Then he said, “I think I will take a trip, Dinoov.”
The fux looked startled. “You’ll go to Port Medea?”
“There, yes, and other places. It’s years since I’ve left the Dunes. I’m going to make a farewell tour of the whole planet.” He was amazed himself at what he was saying. “I’m the last one here, right? And this is almost the last chance, right? And it ought to be done, right? Saying good-bye to Medea. Somebody has to make the rounds, somebody has to turn off the lights. Right? Right. Right. Right. And I’m the one.”
“Will you take the starship home?”
“That’s not part of my plan. I’ll be back here, Dinoov. You can count on that. You’ll see me again, just before the end. I promise you that.”
“I wish you would go home,” said the fux, “and save yourself.”
“I will go home,” Morrissey answered. “To save myself. In eleven weeks. Plus or minus a little.”
Morrissey spent the next day, Darkday, quietly—planing his trip, packing, reading, wandering along the beach front in the red twilight glimmer. There was no sign all day of Dinoov or indeed of any of the local fuxes, although in mid-afternoon a hundred or more balloons drifted by in tight formation, heading out to sea. In the darkness their shimmering colors were muted, but still they were a noble sight, huge taut globes trailing long coiling ropy organs. As they passed overhead Morrissey saluted them and said quietly, “A safe flight to you, cousins.” But of course the balloons took no notice of him.
Toward evening he drew from his locker a dinner that he had been saving for some special occasion, Madagozar oysters and filet of vandaleur and newly ripened peeperpods. There were two bottles of golden red Palinurus wine left and he opened one of them. He drank and ate until he started to nod off at the table; then he lurched to his cradle, programmed himself for ten hours’ sleep, about twice what he normally needed at his age, and closed his eyes.
When he woke it was well along into Dimday morning with the double sun not yet visible but already throwing pink light across the crest of the eastern hills. Morrissey, skipping breakfast altogether, went into town and ransacked the commissary. He filled a freezercase with provisions enough to last him for three months, since he had no idea what to expect by way of supplies elsewhere on Medea. At the landing strip where commuters from Enrique and Pelluciday once had parked their flitters after flying in for the weekend, he checked out his own, an ‘83 model with sharply raked lines and a sophisticated moire-pattern skin, now somewhat pitted and rusted by neglect. The powerpak still indicated a full charge—ninety-year half-life; he wasn’t surprised—but just to be on the safe side he borrowed an auxiliary pak from an adjoining flitter and keyed it in as a reserve. He hadn’t flown in years, but that didn’t worry him much: the flitter responded to voice-actuated commands, and Morrissey doubted that he’d have to do any manual overriding.
Everything was ready by mid-afternoon. He slipped into the pilot’s seat and told the flitter, “Give me a systems checkout for extended flight.”
Lights went on and off on the control panels. It was an impressive display of technological choreography, although Morrissey had forgotten what the displays signified.

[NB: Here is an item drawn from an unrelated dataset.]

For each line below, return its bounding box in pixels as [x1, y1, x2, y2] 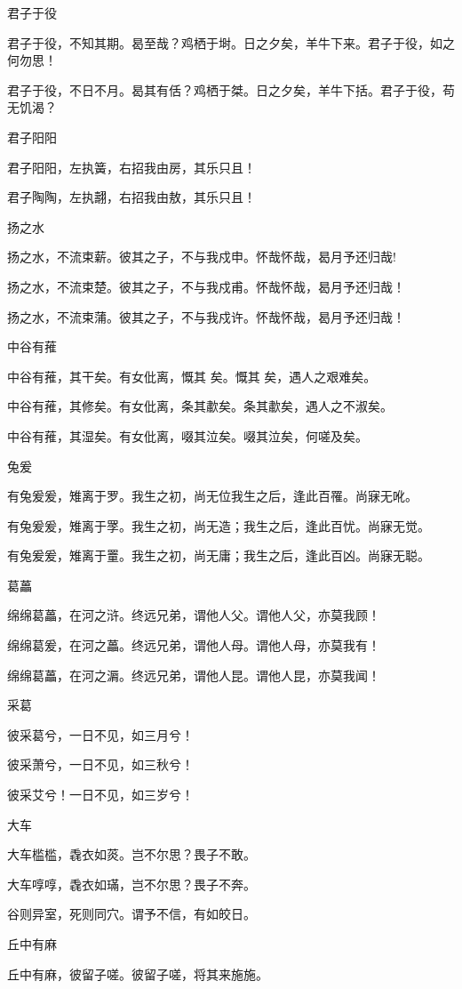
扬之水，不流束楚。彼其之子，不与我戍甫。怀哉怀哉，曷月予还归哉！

He called for verbal confirmation, and the flitter told him in a no-nonsense contralto that it was ready for takeoff.
“Your course,” Morrissey said, “is due west for fifty kilometers at an altitude of five hundred meters, then north-northeast as far as Jane’s Town, east to Hawkman Farms, and southwest back to Argoview Dunes. Then without landing, head due north by the shortest route to Port Kato. Got it?”
Morrissey waited for takeoff. Nothing happened.
“Well?” he said.
“Awaiting tower clearance,” said the flitter.

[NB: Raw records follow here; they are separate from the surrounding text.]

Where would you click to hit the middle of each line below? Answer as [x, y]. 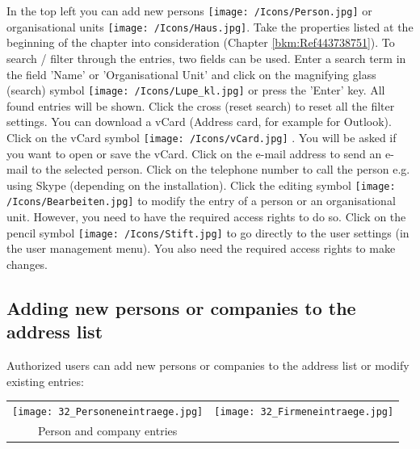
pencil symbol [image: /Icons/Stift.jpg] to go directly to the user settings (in [208, 232]
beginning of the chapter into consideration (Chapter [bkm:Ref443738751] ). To [201, 42]
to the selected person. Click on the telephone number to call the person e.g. [221, 169]
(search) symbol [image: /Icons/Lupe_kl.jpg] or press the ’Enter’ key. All [196, 90]
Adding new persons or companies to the [181, 307]
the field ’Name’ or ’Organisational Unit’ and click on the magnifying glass [191, 74]
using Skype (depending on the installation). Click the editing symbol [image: [201, 185]
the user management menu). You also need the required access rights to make [201, 248]
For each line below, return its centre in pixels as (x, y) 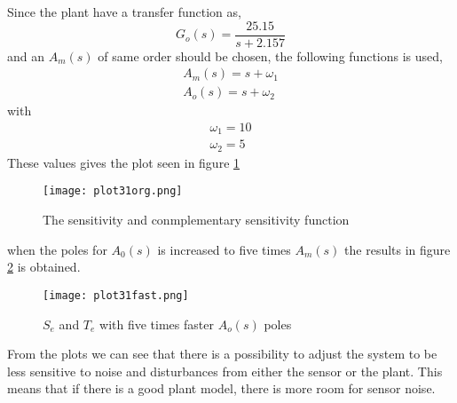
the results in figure (398, 249)
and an (26, 55)
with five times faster (157, 324)
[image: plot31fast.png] (116, 295)
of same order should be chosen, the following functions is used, (270, 55)
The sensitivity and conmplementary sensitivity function (196, 220)
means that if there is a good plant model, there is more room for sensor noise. (221, 388)
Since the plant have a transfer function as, (124, 12)

“Consider all clearance programs revoked.”
Still nothing happened. Morrissey wondered how to key in a program override. But the flitter evidently could find no reason to call Morrissey’s bluff, and after a moment takeoff lights glowed all over the cabin, a low humming came from aft. Smoothly the little vehicle retracted its wind-jacks, gliding into flight position, and spun upward into the moist, heavy, turbulent air.
He had chosen to begin his journey with a ceremonial circumnavigation of the immediate area—ostensibly to be sure that his flitter still could fly after all these years, but he suspected also that he wanted to show himself aloft to the fuxes of the district, to let them know that at least one human vehicle still traversed the skies. The flitter seemed all right. Within minutes he was at the beach, flying directly over his own cabin—it was the only one whose garden had not been overtaken by jungle scrub—and then out over the dark, tide-driven ocean. Up north then to the big port of Jane’s Town, where tourist cruisers lay rusting in the crescent harbor, and inland a little way to a derelict farming settlement where the tops of mighty gattabangus trees, heavily laden with succulent scarlet fruit, were barely visible above swarming strangler vines. And then back, over sandy scrubby hills, to the Dunes. Everything below was desolate and dismal. He saw a good many fuxes, long columns of them in some places, mainly six-leg females and some four-leg ones, with mates leading the way. Oddly, they all seemed to be marching inland toward the dry Hotlands, as though some sort of migration were under way. Perhaps so. To a fux the interior was holier than the coast, and the holiest place of all was the great jagged central peak that the colonists called Mount Olympus, directly under Argo, where the air was hot enough to make water boil and only the most specialized of living creatures could survive. Fuxes would die in that blazing terrible highland desert almost as quickly as humans, but maybe, Morrissey thought, they wanted to get as close as possible to the holy mountain as the time of the earthquake approached. The coming round of the earthquake cycle was the central event of fux cosmology, after all—a millenial time, a time of wonders.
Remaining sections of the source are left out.